> **What to produce**: Repeat what the lines below say, word for word, and skip every image.

*** Opening of Given information ***

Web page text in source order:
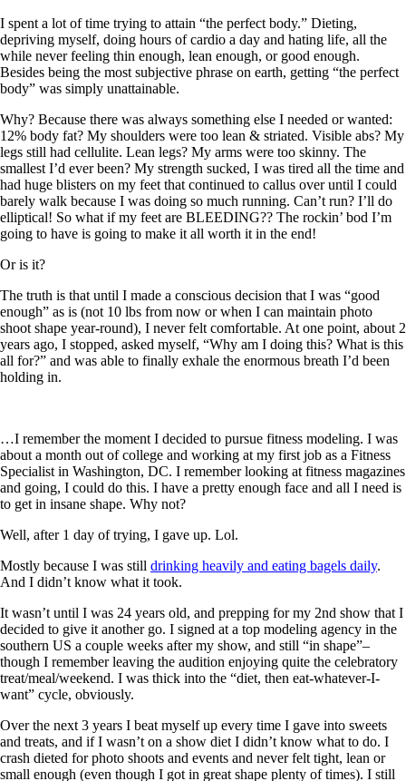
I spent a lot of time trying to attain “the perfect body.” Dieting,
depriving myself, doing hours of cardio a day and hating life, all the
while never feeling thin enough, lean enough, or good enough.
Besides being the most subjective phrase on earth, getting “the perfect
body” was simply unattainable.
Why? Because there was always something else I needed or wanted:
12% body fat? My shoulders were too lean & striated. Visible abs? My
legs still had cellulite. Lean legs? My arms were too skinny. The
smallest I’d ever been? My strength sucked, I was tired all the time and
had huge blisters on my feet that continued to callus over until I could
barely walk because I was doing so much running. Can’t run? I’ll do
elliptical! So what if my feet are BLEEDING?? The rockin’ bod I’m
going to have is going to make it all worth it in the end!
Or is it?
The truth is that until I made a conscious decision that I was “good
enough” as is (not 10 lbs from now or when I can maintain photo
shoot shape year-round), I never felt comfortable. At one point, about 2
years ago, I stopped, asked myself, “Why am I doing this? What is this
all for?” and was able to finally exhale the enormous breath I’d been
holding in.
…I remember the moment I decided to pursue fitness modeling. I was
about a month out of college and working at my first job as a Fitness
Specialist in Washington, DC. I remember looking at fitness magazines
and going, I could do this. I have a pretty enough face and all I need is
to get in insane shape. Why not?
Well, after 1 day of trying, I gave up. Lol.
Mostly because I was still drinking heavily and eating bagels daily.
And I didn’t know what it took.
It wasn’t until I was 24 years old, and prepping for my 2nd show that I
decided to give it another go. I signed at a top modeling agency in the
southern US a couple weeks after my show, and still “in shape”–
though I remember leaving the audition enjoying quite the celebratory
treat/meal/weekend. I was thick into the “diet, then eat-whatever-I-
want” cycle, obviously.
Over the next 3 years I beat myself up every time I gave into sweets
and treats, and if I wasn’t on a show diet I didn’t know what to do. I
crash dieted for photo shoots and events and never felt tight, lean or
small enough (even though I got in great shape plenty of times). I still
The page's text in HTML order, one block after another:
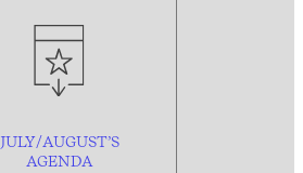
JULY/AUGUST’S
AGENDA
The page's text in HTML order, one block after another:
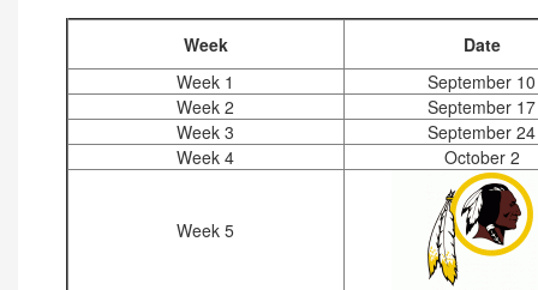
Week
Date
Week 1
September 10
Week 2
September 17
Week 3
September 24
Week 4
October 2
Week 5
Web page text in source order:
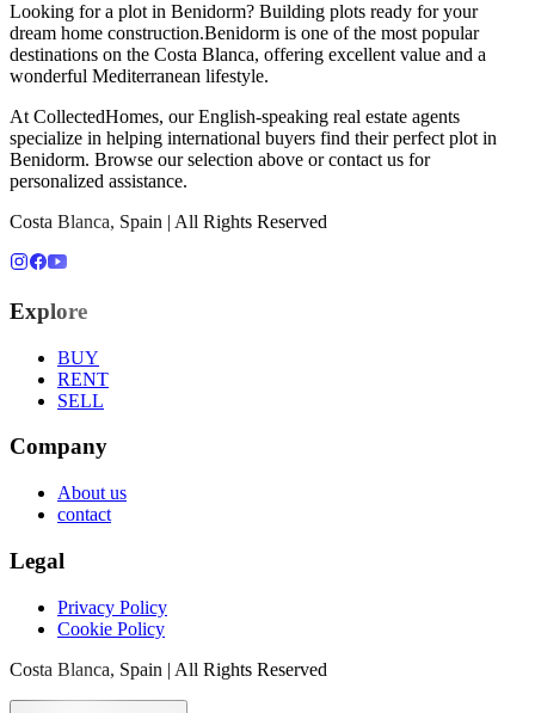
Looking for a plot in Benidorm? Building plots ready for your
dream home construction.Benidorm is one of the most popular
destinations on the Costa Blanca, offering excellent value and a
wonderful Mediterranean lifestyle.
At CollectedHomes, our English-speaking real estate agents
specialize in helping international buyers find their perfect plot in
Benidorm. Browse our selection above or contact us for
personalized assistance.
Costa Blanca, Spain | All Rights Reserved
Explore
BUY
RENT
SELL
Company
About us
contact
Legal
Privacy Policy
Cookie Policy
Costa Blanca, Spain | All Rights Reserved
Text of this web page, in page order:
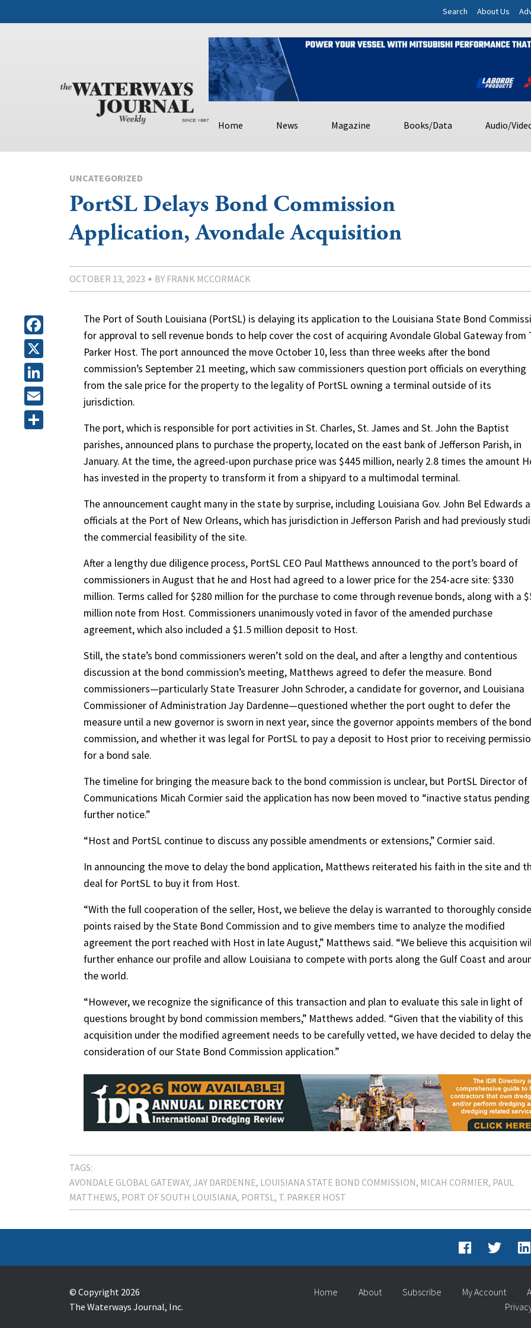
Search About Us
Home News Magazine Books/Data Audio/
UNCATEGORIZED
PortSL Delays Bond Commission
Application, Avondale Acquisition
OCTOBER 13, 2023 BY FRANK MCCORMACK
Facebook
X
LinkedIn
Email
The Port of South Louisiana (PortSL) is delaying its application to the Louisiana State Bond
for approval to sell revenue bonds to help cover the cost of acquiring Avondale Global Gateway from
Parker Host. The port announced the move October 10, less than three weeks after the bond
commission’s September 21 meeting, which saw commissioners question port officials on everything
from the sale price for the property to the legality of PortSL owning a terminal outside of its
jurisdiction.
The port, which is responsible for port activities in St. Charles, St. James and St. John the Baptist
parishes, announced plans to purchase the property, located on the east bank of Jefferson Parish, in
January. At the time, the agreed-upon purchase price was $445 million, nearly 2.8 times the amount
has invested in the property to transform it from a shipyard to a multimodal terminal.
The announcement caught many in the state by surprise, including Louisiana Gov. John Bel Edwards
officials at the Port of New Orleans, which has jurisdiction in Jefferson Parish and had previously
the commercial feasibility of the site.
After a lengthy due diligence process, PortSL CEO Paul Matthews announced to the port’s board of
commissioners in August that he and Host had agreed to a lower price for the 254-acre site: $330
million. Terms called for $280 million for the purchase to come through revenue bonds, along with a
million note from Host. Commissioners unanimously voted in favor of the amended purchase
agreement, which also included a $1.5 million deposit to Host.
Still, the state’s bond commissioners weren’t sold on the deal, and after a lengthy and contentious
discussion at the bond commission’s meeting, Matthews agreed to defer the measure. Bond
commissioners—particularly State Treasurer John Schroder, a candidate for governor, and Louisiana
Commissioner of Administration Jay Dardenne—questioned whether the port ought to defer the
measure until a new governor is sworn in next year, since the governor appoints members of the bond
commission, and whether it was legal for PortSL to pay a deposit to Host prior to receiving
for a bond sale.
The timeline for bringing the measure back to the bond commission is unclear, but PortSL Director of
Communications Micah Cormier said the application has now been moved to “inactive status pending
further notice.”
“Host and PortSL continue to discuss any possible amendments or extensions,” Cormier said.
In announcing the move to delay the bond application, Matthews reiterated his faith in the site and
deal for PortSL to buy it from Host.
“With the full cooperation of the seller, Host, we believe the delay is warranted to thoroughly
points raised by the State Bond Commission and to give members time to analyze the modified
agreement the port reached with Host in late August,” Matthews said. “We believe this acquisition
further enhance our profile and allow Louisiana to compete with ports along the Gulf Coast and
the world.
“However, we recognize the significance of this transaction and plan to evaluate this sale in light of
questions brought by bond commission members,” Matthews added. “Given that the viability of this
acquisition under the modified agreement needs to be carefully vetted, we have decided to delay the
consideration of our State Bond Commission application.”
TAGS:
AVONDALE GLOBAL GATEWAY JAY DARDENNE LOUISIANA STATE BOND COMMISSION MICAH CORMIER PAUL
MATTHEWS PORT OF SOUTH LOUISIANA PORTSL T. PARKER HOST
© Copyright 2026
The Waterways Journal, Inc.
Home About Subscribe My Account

*** Close of Given information ***

> **Written solution**:
Web page text in source order:
I spent a lot of time trying to attain “the perfect body.” Dieting,
depriving myself, doing hours of cardio a day and hating life, all the
while never feeling thin enough, lean enough, or good enough.
Besides being the most subjective phrase on earth, getting “the perfect
body” was simply unattainable.
Why? Because there was always something else I needed or wanted:
12% body fat? My shoulders were too lean & striated. Visible abs? My
legs still had cellulite. Lean legs? My arms were too skinny. The
smallest I’d ever been? My strength sucked, I was tired all the time and
had huge blisters on my feet that continued to callus over until I could
barely walk because I was doing so much running. Can’t run? I’ll do
elliptical! So what if my feet are BLEEDING?? The rockin’ bod I’m
going to have is going to make it all worth it in the end!
Or is it?
The truth is that until I made a conscious decision that I was “good
enough” as is (not 10 lbs from now or when I can maintain photo
shoot shape year-round), I never felt comfortable. At one point, about 2
years ago, I stopped, asked myself, “Why am I doing this? What is this
all for?” and was able to finally exhale the enormous breath I’d been
holding in.
…I remember the moment I decided to pursue fitness modeling. I was
about a month out of college and working at my first job as a Fitness
Specialist in Washington, DC. I remember looking at fitness magazines
and going, I could do this. I have a pretty enough face and all I need is
to get in insane shape. Why not?
Well, after 1 day of trying, I gave up. Lol.
Mostly because I was still drinking heavily and eating bagels daily.
And I didn’t know what it took.
It wasn’t until I was 24 years old, and prepping for my 2nd show that I
decided to give it another go. I signed at a top modeling agency in the
southern US a couple weeks after my show, and still “in shape”–
though I remember leaving the audition enjoying quite the celebratory
treat/meal/weekend. I was thick into the “diet, then eat-whatever-I-
want” cycle, obviously.
Over the next 3 years I beat myself up every time I gave into sweets
and treats, and if I wasn’t on a show diet I didn’t know what to do. I
crash dieted for photo shoots and events and never felt tight, lean or
small enough (even though I got in great shape plenty of times). I still
The page's text in HTML order, one block after another:
JULY/AUGUST’S
AGENDA
The page's text in HTML order, one block after another:
Week
Date
Week 1
September 10
Week 2
September 17
Week 3
September 24
Week 4
October 2
Week 5
Web page text in source order:
Looking for a plot in Benidorm? Building plots ready for your
dream home construction.Benidorm is one of the most popular
destinations on the Costa Blanca, offering excellent value and a
wonderful Mediterranean lifestyle.
At CollectedHomes, our English-speaking real estate agents
specialize in helping international buyers find their perfect plot in
Benidorm. Browse our selection above or contact us for
personalized assistance.
Costa Blanca, Spain | All Rights Reserved
Explore
BUY
RENT
SELL
Company
About us
contact
Legal
Privacy Policy
Cookie Policy
Costa Blanca, Spain | All Rights Reserved
Text of this web page, in page order:
Search About Us
Home News Magazine Books/Data Audio/
UNCATEGORIZED
PortSL Delays Bond Commission
Application, Avondale Acquisition
OCTOBER 13, 2023 BY FRANK MCCORMACK
Facebook
X
LinkedIn
Email
The Port of South Louisiana (PortSL) is delaying its application to the Louisiana State Bond
for approval to sell revenue bonds to help cover the cost of acquiring Avondale Global Gateway from
Parker Host. The port announced the move October 10, less than three weeks after the bond
commission’s September 21 meeting, which saw commissioners question port officials on everything
from the sale price for the property to the legality of PortSL owning a terminal outside of its
jurisdiction.
The port, which is responsible for port activities in St. Charles, St. James and St. John the Baptist
parishes, announced plans to purchase the property, located on the east bank of Jefferson Parish, in
January. At the time, the agreed-upon purchase price was $445 million, nearly 2.8 times the amount
has invested in the property to transform it from a shipyard to a multimodal terminal.
The announcement caught many in the state by surprise, including Louisiana Gov. John Bel Edwards
officials at the Port of New Orleans, which has jurisdiction in Jefferson Parish and had previously
the commercial feasibility of the site.
After a lengthy due diligence process, PortSL CEO Paul Matthews announced to the port’s board of
commissioners in August that he and Host had agreed to a lower price for the 254-acre site: $330
million. Terms called for $280 million for the purchase to come through revenue bonds, along with a
million note from Host. Commissioners unanimously voted in favor of the amended purchase
agreement, which also included a $1.5 million deposit to Host.
Still, the state’s bond commissioners weren’t sold on the deal, and after a lengthy and contentious
discussion at the bond commission’s meeting, Matthews agreed to defer the measure. Bond
commissioners—particularly State Treasurer John Schroder, a candidate for governor, and Louisiana
Commissioner of Administration Jay Dardenne—questioned whether the port ought to defer the
measure until a new governor is sworn in next year, since the governor appoints members of the bond
commission, and whether it was legal for PortSL to pay a deposit to Host prior to receiving
for a bond sale.
The timeline for bringing the measure back to the bond commission is unclear, but PortSL Director of
Communications Micah Cormier said the application has now been moved to “inactive status pending
further notice.”
“Host and PortSL continue to discuss any possible amendments or extensions,” Cormier said.
In announcing the move to delay the bond application, Matthews reiterated his faith in the site and
deal for PortSL to buy it from Host.
“With the full cooperation of the seller, Host, we believe the delay is warranted to thoroughly
points raised by the State Bond Commission and to give members time to analyze the modified
agreement the port reached with Host in late August,” Matthews said. “We believe this acquisition
further enhance our profile and allow Louisiana to compete with ports along the Gulf Coast and
the world.
“However, we recognize the significance of this transaction and plan to evaluate this sale in light of
questions brought by bond commission members,” Matthews added. “Given that the viability of this
acquisition under the modified agreement needs to be carefully vetted, we have decided to delay the
consideration of our State Bond Commission application.”
TAGS:
AVONDALE GLOBAL GATEWAY JAY DARDENNE LOUISIANA STATE BOND COMMISSION MICAH CORMIER PAUL
MATTHEWS PORT OF SOUTH LOUISIANA PORTSL T. PARKER HOST
© Copyright 2026
The Waterways Journal, Inc.
Home About Subscribe My Account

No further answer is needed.